Exercise aim =>
Beginning with the line that holds "respectivamente y (82, 44, 149, 57)" in the data below, give again every line through the one that holds "T es invertible", exactly as written.

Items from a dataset
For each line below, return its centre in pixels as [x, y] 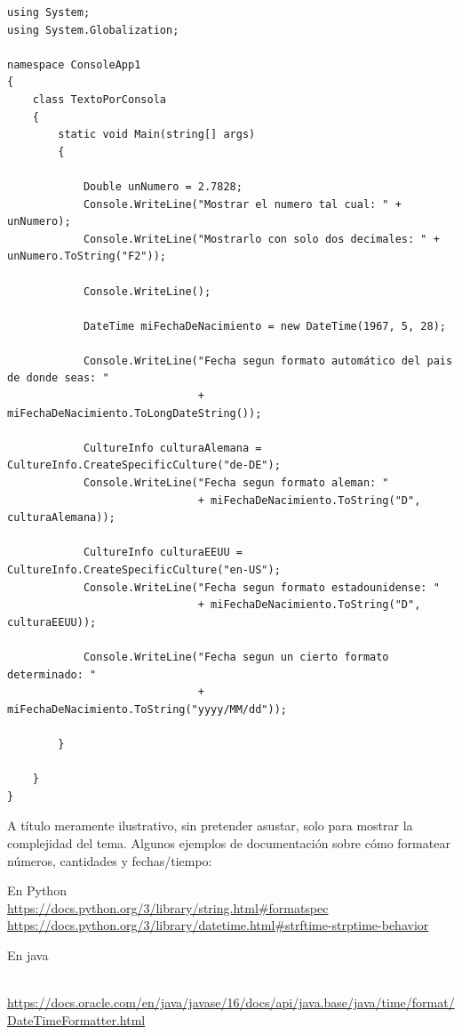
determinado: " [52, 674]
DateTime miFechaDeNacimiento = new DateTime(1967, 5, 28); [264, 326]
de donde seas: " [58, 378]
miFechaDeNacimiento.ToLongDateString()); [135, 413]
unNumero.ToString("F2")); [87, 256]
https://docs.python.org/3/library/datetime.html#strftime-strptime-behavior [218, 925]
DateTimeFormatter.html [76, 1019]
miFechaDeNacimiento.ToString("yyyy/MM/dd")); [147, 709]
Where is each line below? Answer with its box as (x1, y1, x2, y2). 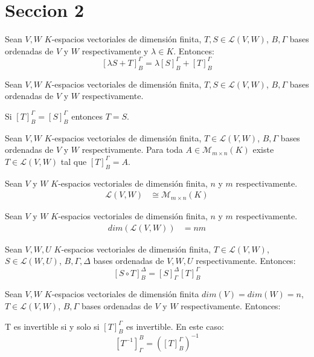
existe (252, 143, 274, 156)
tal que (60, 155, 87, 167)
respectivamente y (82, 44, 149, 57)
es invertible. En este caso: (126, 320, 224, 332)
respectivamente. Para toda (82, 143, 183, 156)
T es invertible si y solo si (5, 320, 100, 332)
---
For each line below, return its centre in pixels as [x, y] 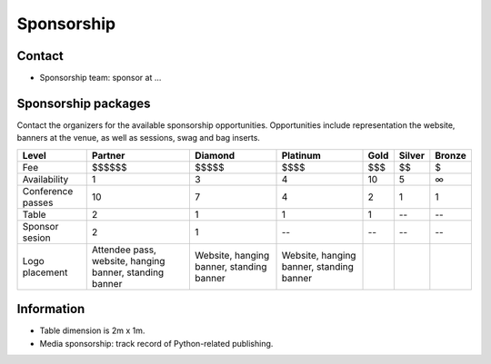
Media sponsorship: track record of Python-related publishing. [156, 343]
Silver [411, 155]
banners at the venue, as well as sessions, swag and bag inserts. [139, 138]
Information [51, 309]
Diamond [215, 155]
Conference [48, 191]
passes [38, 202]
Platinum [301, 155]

Finished task =>
respectivamente y (82, 44, 149, 57)
es invertible. En este caso: (126, 320, 224, 332)
respectivamente. Para toda (82, 143, 183, 156)
T es invertible si y solo si (5, 320, 100, 332)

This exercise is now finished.